Profesor Andir juga menyoroti pernyataan Bivitri Susanti yang terlibat dalam film tersebut. Menurutnya, pernyataan Bivitri hanya berdasarkan asumsi belaka dan cenderung tendensius.
“Narasi ini disampaikan tanpa dukungan bukti dan hanya asumsi dengan narasi tendensius. Seharusnya jika menemukan kejanggalan dalam pelaksanaan pemilu, sebagai ahli hukum melapor ke Bawaslu,” katanya.
Selain itu, aktor lain dalam film ini, Feri Amsari, juga menyampaikan narasi minor tentang pemilu.
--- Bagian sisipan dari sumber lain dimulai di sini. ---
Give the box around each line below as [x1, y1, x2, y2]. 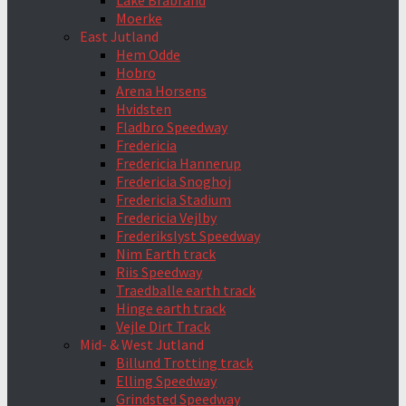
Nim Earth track [116, 245, 216, 263]
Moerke [116, 9, 162, 27]
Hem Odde [116, 45, 180, 63]
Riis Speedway [116, 263, 202, 281]
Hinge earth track [116, 299, 226, 317]
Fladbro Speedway [116, 118, 227, 136]
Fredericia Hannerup [116, 154, 241, 172]
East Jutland [80, 27, 159, 45]
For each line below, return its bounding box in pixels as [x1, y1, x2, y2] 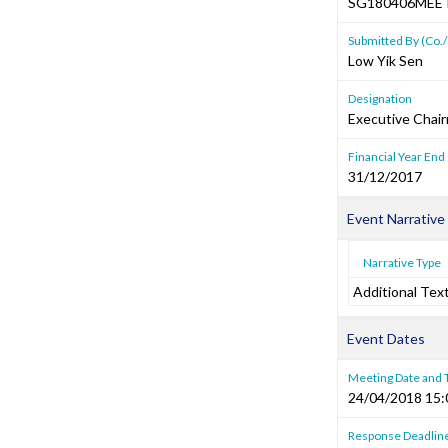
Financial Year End [348, 149, 445, 164]
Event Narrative [347, 210, 445, 227]
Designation [348, 91, 412, 106]
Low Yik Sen [348, 52, 423, 69]
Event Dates [347, 330, 425, 347]
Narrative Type [363, 255, 441, 270]
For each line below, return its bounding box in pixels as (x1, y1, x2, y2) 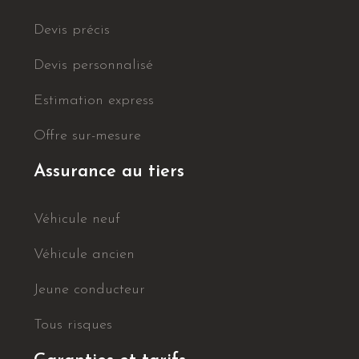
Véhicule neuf (34, 211, 120, 227)
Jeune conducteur (34, 281, 145, 297)
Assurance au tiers (34, 162, 184, 181)
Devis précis (34, 22, 110, 38)
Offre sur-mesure (34, 127, 141, 143)
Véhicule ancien (34, 246, 135, 262)
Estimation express (34, 92, 154, 108)
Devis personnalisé (34, 57, 153, 73)
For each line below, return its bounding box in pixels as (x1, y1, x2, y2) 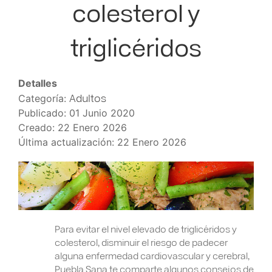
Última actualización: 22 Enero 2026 (18, 136, 186, 148)
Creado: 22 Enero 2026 (18, 121, 127, 134)
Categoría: (18, 92, 69, 104)
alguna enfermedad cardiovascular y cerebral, (55, 248, 250, 262)
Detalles (18, 77, 57, 89)
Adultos (69, 90, 106, 104)
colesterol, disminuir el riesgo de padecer (55, 235, 228, 248)
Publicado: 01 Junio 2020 (18, 107, 135, 119)
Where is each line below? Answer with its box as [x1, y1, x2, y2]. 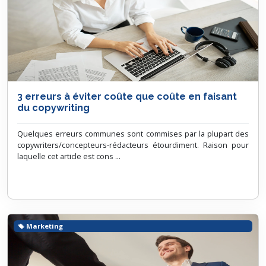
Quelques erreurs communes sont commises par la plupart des [17, 128, 249, 139]
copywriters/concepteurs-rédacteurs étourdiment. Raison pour [17, 140, 249, 150]
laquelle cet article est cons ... [17, 151, 121, 161]
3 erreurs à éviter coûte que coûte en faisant [17, 91, 237, 102]
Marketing [24, 221, 64, 230]
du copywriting [17, 102, 90, 113]
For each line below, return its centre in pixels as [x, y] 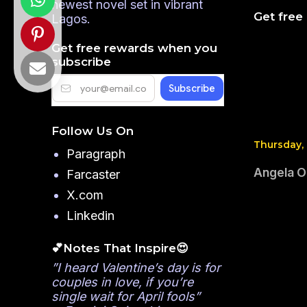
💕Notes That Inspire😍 [120, 248]
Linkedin [90, 216]
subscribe [81, 61]
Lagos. [71, 19]
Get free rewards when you [134, 48]
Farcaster [93, 175]
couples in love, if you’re [122, 282]
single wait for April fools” [125, 297]
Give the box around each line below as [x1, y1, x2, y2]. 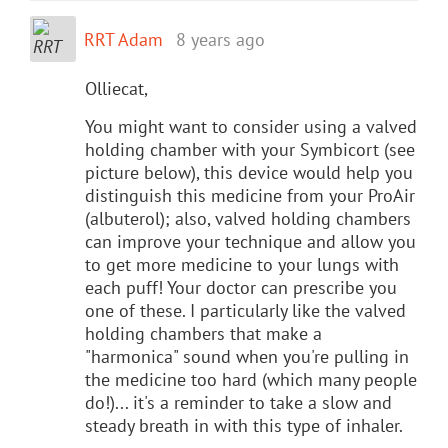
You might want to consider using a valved [85, 114, 417, 138]
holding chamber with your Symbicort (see [85, 137, 415, 161]
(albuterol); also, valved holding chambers [85, 206, 411, 230]
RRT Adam [84, 27, 163, 51]
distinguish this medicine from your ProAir [85, 183, 415, 207]
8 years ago [176, 27, 265, 51]
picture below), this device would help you [85, 160, 413, 184]
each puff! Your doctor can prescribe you [85, 275, 397, 299]
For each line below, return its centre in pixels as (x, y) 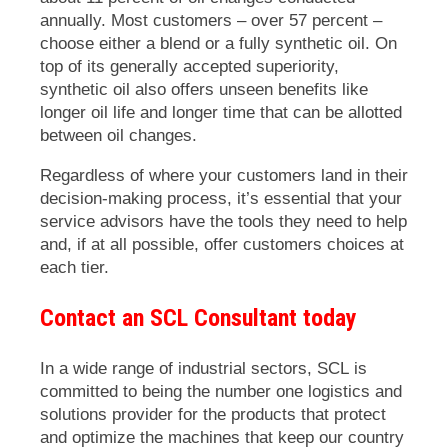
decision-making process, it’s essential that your (221, 198)
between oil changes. (118, 135)
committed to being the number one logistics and (221, 391)
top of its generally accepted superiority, (189, 66)
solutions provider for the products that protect (213, 414)
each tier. (74, 267)
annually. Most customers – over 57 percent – (211, 20)
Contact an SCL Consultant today (198, 317)
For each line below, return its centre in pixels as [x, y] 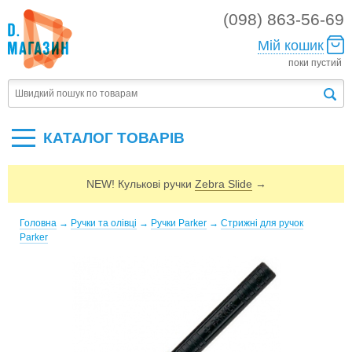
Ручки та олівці [104, 223]
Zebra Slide [223, 184]
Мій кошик [291, 46]
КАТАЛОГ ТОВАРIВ [114, 138]
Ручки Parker [179, 223]
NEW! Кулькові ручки [140, 184]
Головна [38, 223]
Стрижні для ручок [262, 223]
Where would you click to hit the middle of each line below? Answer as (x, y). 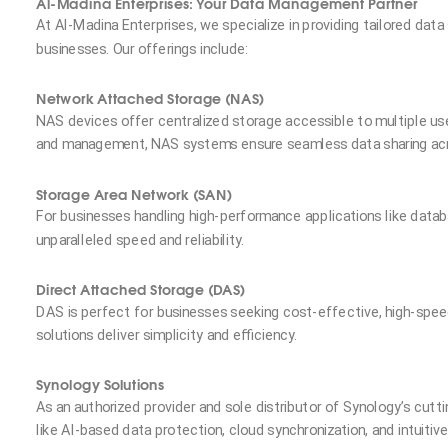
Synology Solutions (100, 383)
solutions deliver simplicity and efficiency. (166, 335)
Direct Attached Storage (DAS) (141, 288)
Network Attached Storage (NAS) (150, 97)
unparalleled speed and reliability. (140, 239)
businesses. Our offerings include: (142, 49)
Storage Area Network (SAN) (134, 192)
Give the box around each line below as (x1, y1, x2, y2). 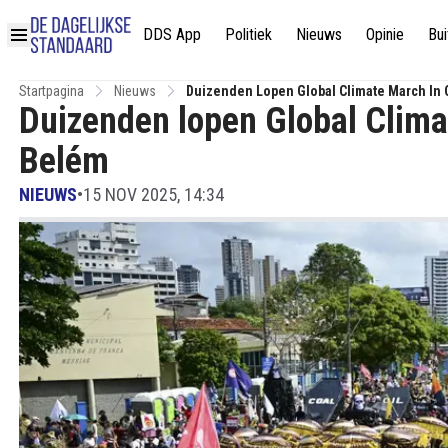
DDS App (143, 24, 201, 44)
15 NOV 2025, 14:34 (83, 184, 224, 205)
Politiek (225, 24, 272, 44)
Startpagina (19, 83, 84, 99)
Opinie (366, 24, 404, 44)
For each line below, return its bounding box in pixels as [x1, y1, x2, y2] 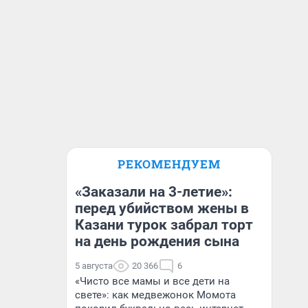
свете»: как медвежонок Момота [75, 289, 236, 301]
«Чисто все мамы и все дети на [75, 275, 230, 287]
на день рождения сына [75, 233, 239, 250]
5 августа [75, 261, 113, 271]
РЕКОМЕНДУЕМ [118, 156, 221, 172]
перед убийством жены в [75, 200, 249, 217]
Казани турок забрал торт [75, 217, 253, 233]
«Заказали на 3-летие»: [75, 184, 232, 200]
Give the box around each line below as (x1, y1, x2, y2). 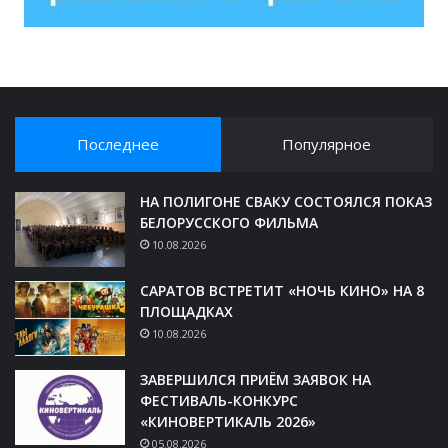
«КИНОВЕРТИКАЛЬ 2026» (140, 412, 316, 432)
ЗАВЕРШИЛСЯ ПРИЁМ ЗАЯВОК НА (140, 370, 371, 390)
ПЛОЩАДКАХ (140, 302, 233, 322)
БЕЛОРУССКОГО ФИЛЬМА (140, 213, 318, 233)
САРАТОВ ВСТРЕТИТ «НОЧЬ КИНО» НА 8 (140, 281, 424, 301)
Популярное (282, 134, 372, 155)
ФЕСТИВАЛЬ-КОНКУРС (140, 391, 298, 411)
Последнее (76, 134, 159, 155)
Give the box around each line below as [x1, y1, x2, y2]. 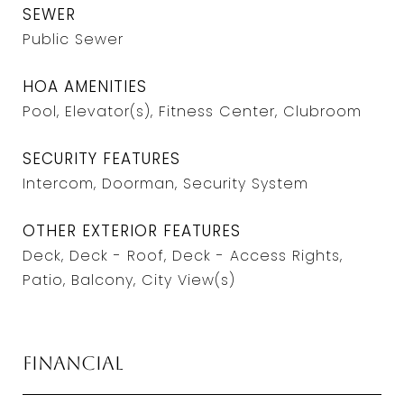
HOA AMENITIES [23, 76, 147, 97]
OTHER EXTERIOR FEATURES [23, 220, 241, 242]
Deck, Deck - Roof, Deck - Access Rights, [23, 245, 343, 266]
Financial [23, 352, 124, 374]
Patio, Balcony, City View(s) [23, 270, 235, 290]
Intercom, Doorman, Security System [23, 173, 308, 194]
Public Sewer [23, 29, 124, 50]
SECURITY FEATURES [23, 148, 180, 170]
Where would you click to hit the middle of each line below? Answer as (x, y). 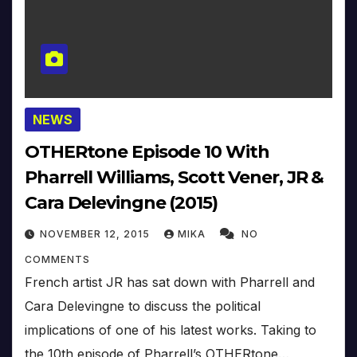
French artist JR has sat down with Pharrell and (170, 282)
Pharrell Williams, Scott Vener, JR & (175, 178)
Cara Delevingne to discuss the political (143, 306)
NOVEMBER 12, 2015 (96, 234)
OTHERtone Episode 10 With (147, 152)
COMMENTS (57, 260)
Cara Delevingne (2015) (121, 203)
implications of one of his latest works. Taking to (171, 330)
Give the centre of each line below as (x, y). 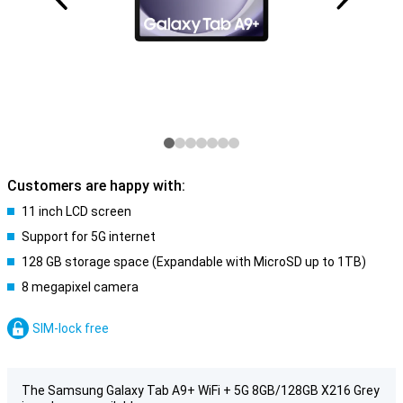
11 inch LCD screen (76, 211)
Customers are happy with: (96, 186)
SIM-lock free (71, 328)
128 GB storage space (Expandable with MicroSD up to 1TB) (194, 262)
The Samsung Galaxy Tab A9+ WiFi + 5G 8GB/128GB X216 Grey (201, 390)
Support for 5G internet (89, 237)
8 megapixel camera (80, 287)
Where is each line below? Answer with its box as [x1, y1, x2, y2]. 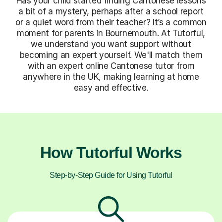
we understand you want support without [31, 39, 191, 49]
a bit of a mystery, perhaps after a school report [18, 6, 204, 16]
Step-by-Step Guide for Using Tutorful [50, 170, 172, 179]
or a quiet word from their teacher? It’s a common [15, 17, 207, 27]
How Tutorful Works [40, 143, 182, 162]
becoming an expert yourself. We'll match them [19, 50, 203, 60]
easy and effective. [73, 82, 149, 93]
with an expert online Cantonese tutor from [27, 60, 195, 71]
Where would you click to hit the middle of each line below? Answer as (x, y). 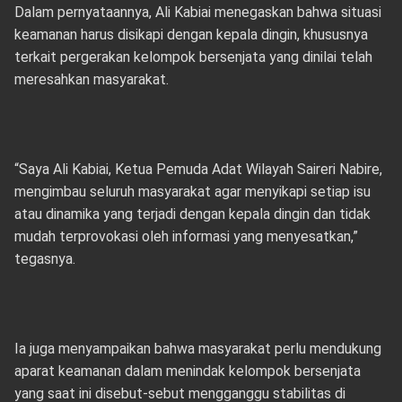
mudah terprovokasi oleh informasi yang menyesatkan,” (186, 236)
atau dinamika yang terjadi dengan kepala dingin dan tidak (192, 214)
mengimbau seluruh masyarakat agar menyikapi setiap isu (192, 192)
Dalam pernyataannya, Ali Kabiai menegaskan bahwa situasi (197, 12)
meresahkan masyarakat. (91, 79)
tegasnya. (44, 259)
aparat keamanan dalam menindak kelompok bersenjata (187, 371)
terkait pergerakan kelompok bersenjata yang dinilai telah (193, 57)
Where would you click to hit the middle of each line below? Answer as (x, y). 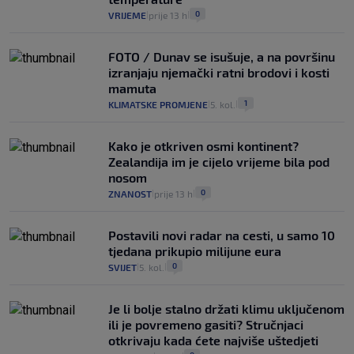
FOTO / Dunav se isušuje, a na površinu (222, 57)
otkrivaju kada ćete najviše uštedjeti (213, 341)
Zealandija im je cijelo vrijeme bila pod (219, 162)
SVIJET (122, 267)
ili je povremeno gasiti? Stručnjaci (206, 325)
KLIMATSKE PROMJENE (158, 105)
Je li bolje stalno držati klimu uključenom (226, 309)
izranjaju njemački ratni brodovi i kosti (219, 73)
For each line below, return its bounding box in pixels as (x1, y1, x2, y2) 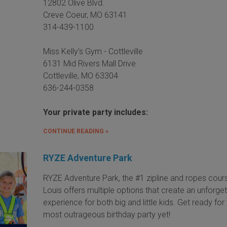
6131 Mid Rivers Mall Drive (43, 58, 136, 68)
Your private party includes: (43, 107, 150, 117)
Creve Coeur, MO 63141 (43, 10, 128, 20)
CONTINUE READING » (43, 127, 109, 135)
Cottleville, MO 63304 (43, 70, 119, 81)
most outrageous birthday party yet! (43, 209, 171, 219)
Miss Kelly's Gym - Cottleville (43, 46, 143, 56)
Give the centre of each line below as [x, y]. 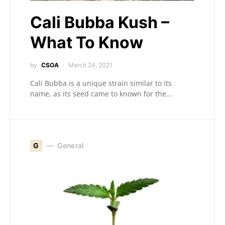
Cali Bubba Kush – [100, 22]
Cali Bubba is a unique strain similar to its [101, 83]
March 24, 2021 [90, 65]
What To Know [87, 42]
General [71, 146]
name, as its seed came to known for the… [101, 93]
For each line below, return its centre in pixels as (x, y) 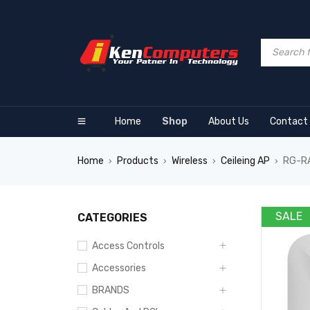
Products (138, 161)
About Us (229, 121)
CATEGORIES (112, 218)
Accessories (119, 268)
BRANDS (111, 290)
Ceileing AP (245, 161)
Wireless (190, 161)
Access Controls (128, 246)
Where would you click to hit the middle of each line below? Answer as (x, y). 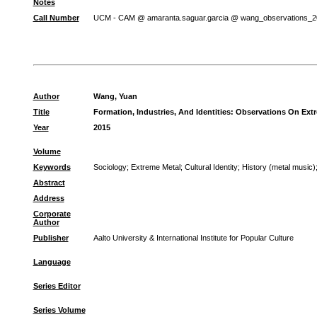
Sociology (110, 167)
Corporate (52, 214)
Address (48, 198)
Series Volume (59, 310)
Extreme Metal (155, 167)
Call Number (56, 18)
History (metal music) (278, 167)
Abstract (49, 183)
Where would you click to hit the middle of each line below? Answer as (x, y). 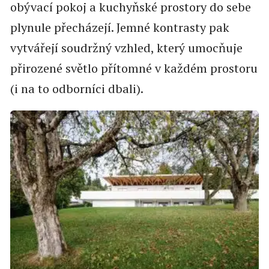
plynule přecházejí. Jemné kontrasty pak (119, 27)
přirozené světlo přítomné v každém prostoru (134, 68)
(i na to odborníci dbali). (77, 89)
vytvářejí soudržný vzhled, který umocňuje (126, 48)
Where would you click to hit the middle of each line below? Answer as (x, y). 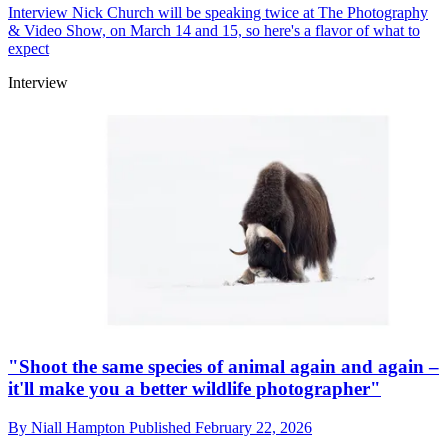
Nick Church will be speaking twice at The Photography (248, 13)
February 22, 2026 (253, 427)
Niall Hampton (80, 427)
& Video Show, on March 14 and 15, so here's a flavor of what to (214, 31)
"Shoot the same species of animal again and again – (223, 367)
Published (162, 427)
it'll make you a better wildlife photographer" (194, 389)
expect (28, 49)

Namun, karena tidak disertai bukti pendukung sebagaimana sebuah perkara hukum, narasi tersebut dapat dikategorikan sebagai fitnah.
Baca Juga:Ketua Umum Partai Golkar, Airlangga Hartarto Menilai Film ‘Dirty Vote’ sebagai Upaya Memanipulasi Opini PublikLirik dan Chord Lagu “Lamunan” Esa Risty Ft Wahyu F Giri
“Feri mengatakan film ini dianggap akan mampu mendidik publik betapa curangnya pemilu kita, bagaimana politisi telah mempermainkan publik pemilih hanya untuk memenangkan kepentingan mereka, tanpa menunjuk politisi dari partai mana. Sehingga jelas narasi tersebut adalah pernyataan yang tidak bertanggung jawab,” ucapnya.
Diketahui, film dokumenter eksplanatori “Dirty Vote” yang disutradarai oleh Dandhy Dwi Laksono resmi dirilis pada Minggu (11/2/2024).
Dalam film tersebut, tiga pakar hukum tata negara, yaitu Zainal Arifin, Bivitri Susanti, dan Feri Amsari, mengulas bagaimana berbagai instrumen kekuasaan digunakan untuk tujuan memenangkan Pemilu, meskipun prosesnya menabrak hingga merusak tatanan demokrasi.
Penggunaan kekuasaan yang kuat dengan infrastruktur yang mumpuni dijelaskan telah dilakukan penguasa demi mempertahankan status quo.
Dalam film dokumenter dengan durasi 1 jam 57 menit tersebut, Feri Amsari antara lain menyinggung soal kinerja Bawaslu RI yang dinilai kurang maksimal dalam menindak pelanggaran pemilu.